Собрание, посвященное Марселю Прусту, состоялось 25 февраля 1930 г. (зал «Musee Social», 5 rue Las-Cases). Co вступительным словом о М. Прусте и его творчестве с «французской» точки зрения выступил Роберт Оннерт. «Русскую» точку зрения представлял религиозный философ Борис Петрович Вышеславцев (1877 – 1954). Докладчик отметил «близость Пруста к русской эстетически настроенной интеллигенции довоенного времени», но вместе с тем, сравнивая его с Толстым и Достоевским, определил Пруста, как писателя некоей «средней сферы», не испытавшего удара революции, никогда не доходящего в своем анализе до глубины «я», до «сокровенного сердца человека», не стоящего перед пределами небытия или вечности, но остающегося в своем анализе на психологической поверхности и устремленного только к прошлому, а не к будущему – писателя, регистрирующего жизнь, благодаря своей исключительной и чисто эмоциональной памяти, как документальный и импрессионистический фильм» «Пруст остается нечувствительным к объективной трагедии человечества», – как бы подвел итог своему выступлению Б. П. Вышеславцев. (Россия и Славянство. Париж. 1930. 22 марта. С. 6.)

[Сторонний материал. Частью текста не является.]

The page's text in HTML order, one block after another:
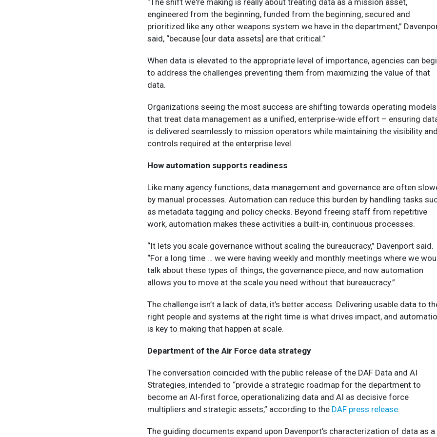
“The shift we're making is really about treating data as a mission asset,
engineered from the beginning, funded from the beginning, secured and
prioritized like any other weapons system we have in the department,”
said, “because [our data assets] are that critical.”
When data is elevated to the appropriate level of importance, agencies can
to address the challenges preventing them from maximizing the value of that
data.
Organizations seeing the most success are shifting towards operating models
that treat data management as a unified, enterprise-wide effort – ensuring
is delivered seamlessly to mission operators while maintaining the visibility and
controls required at the enterprise level.
How automation supports readiness
Like many agency functions, data management and governance are often
by manual processes. Automation can reduce this burden by handling tasks
as metadata tagging and policy checks. Beyond freeing staff from repetitive
work, automation makes these activities a built-in, continuous processes.
“It lets you scale governance without scaling the bureaucracy,” Davenport said.
“For a long time … we were having weekly and monthly meetings where we
talk about these types of things, the governance piece, and now automation
allows you to move at the scale you need without that bureaucracy.”
The challenge isn’t a lack of data, it’s better access. Delivering usable data to
right people and systems at the right time is what drives impact, and
is key to making that happen at scale.
Department of the Air Force data strategy
The conversation coincided with the public release of the DAF Data and AI
Strategies, intended to “provide a strategic roadmap for the department to
become an AI-first force, operationalizing data and AI as decisive force
multipliers and strategic assets,” according to the DAF press release.
The guiding documents expand upon Davenport’s characterization of data as a
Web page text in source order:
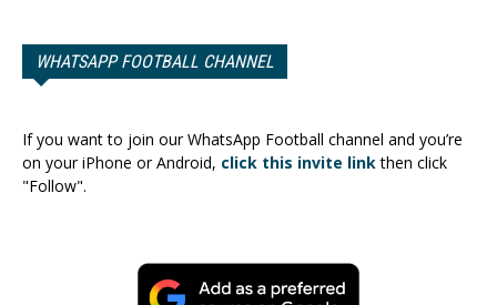
WHATSAPP FOOTBALL CHANNEL
If you want to join our WhatsApp Football channel and you’re
on your iPhone or Android, click this invite linkthen click
"Follow".

В прениях по докладу Цветаева выступила с резкими возражениями:
«Я бы хотела ответить моему соотечественнику Господину Вышеславцеву.

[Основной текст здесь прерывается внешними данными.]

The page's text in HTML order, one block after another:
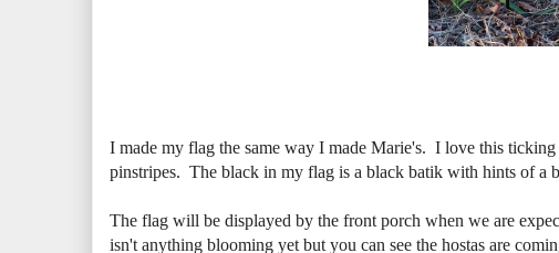
I made my flag the same way I made Marie's. I love this
pinstripes. The black in my flag is a black batik with hints of a
The flag will be displayed by the front porch when we are
isn't anything blooming yet but you can see the hostas are
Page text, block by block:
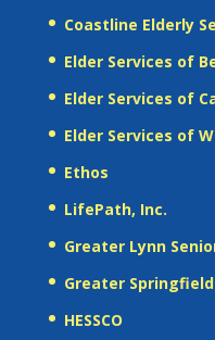
Coastline Elderly
Elder Services of
Elder Services of
Elder Services of
Ethos
LifePath, Inc.
Greater Lynn
Greater
HESSCO

Когда он говорит о том, что он называет «маленький мирок» Пруста, Г<осподин> Вышеславцев забывает, что не бывает «маленьких мирков», бывают только маленькие глазки.
Что касается отсутствия больших проблем – искусство заключается не в том, чтобы ставить их, а в том, чтобы уметь давать на них большие ответы. Весь Пруст и есть ответ – откровение.
По поводу цитаты «дар видеть поверхность вещей», я бы сказала: «скорбь вещей».
Сравнивая Пруста с поколением довоенных русских, Г<осподин> Вышеславцев забывает о том, что пить чай, спать днем, а ночью гулять – все это с искусством не имеет ничего общего. Иначе все мы были бы Прустами.
Большое достижение Пруста заключается в том, что он обрел жизнь свою в писании, тогда как поколение довоенных русских растратило ее в разговорах.
Кроме того, меня лично удручает банальность примеров, приведенных Господином Вышеславцевым. Каждый из нас, хоть раз в жизни, наслаждался запахом хороших духов или красотой осеннего вечера. По отношению к Прусту он мог бы и даже должен был выбрать что-нибудь получше». (Cahiers de la quinzaine, XX-eme serieT 5, Paris, 1930, 25 fevrier. C. 50-51. Пер. с фр. В. Лосской.)
В обмене мнениями приняли участие Бенжамен Кремье, Ренэ Лалу, Марсель Пеги, Н. Д. Городецкая, Жан Максанс, Ю. Л. Сазонова.
3 Имеется в виду Б. К. Зайцев (в числе приглашенных на собрание был также его однофамилец – Зайцев Константин Иосифович (в монашестве – архимандрит Константин; 1887 – 1975), литературный критик, богослов).